Trust is part of the product.
Generation STEM is built for families, so account safety, student privacy, payment protection, and responsible admin access are core product requirements.
Product safeguards
Security designed around families.
The platform protects the surfaces families actually use: parent accounts, student profiles, billing, progress tracking, and learning workspaces.
Least-privilege access
Parent, student, and admin areas are separated so each user sees the information and tools intended for their role.
Secure account sessions
Authenticated areas use protected sessions, server-side validation, scoped API access, and rate-limited password reset and OTP flows.
Payment isolation
Payments are handled through Stripe. Generation STEM does not store raw credit card numbers.
Learning data controls
Student progress, enrollments, submissions, and achievements are tied to household records and protected through access checks.
Safe technical environments
Courses are designed around guided, browser-native workspaces and isolated execution so students practice safely without installing tools on family devices.
Responsible admin tooling
Administrative actions use server-validated admin sessions and audit logs, including support access into parent or student views.
Data protection
What we protect.
Generation STEM collects only what is needed to operate family accounts, deliver courses, show progress, support billing, and improve the learning experience.
Family account information
Parent names, emails, household structure, plan information, and account settings.
Student learning records
Student profiles, course enrollments, progress, achievements, activity status, and certificates.
Project and workspace activity
Course-specific code submissions, outputs, and learning interactions needed to support progress and feedback.
Billing status
Subscription tier and payment status, with sensitive payment details managed by Stripe.
Support tooling should increase trust, not weaken it.

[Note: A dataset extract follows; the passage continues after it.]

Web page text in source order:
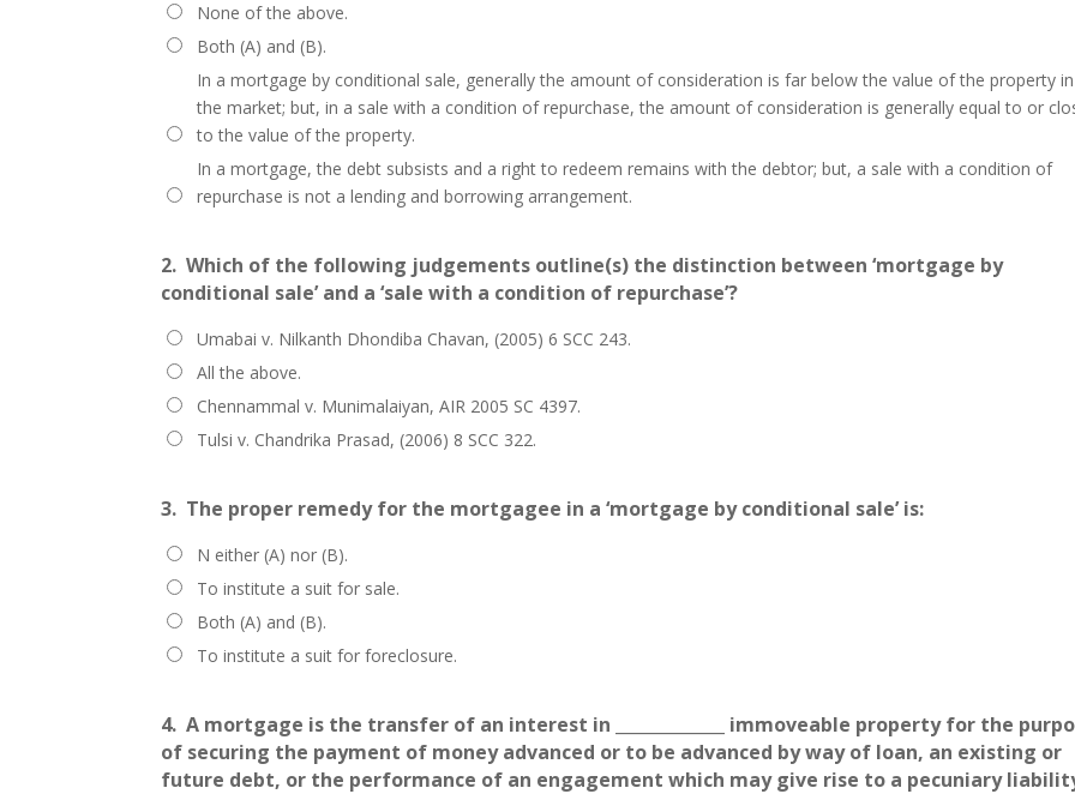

Administrative access is used to operate the platform, support families, and troubleshoot issues. Admin routes require the protected admin session cookie, legacy admin-new entrypoints are disabled, and support access is logged when it starts and ends.
Protected admin sessions
Admin routes are guarded by server-side session checks backed by persisted session tokens.
Hijack start and end logs
Support access records target type, target id, household context, and the admin who initiated the action.
Clear return controls
Admin support sessions include a clear way back to the admin portal and clear temporary user cookies when ended.
Password reset and OTP
Password reset links use random expiring tokens that are hashed before storage, verification codes are hashed before storage, email auth requests are rate-limited, and reset requests use a neutral response so account existence is not exposed.
Log and analytics hygiene
Application logs should not expose student PII, reset links, OTP codes, or full transactional email bodies. Marketing analytics are kept to public pages and excluded from private dashboards, course-player, checkout, and account-auth routes.
Family best practices
Use a strong, unique password for the parent account.
Keep parent login details separate from student access.
Review student progress and activity from the parent dashboard.
Use supported, up-to-date browsers on shared family devices.
Contact support if you see unfamiliar account activity.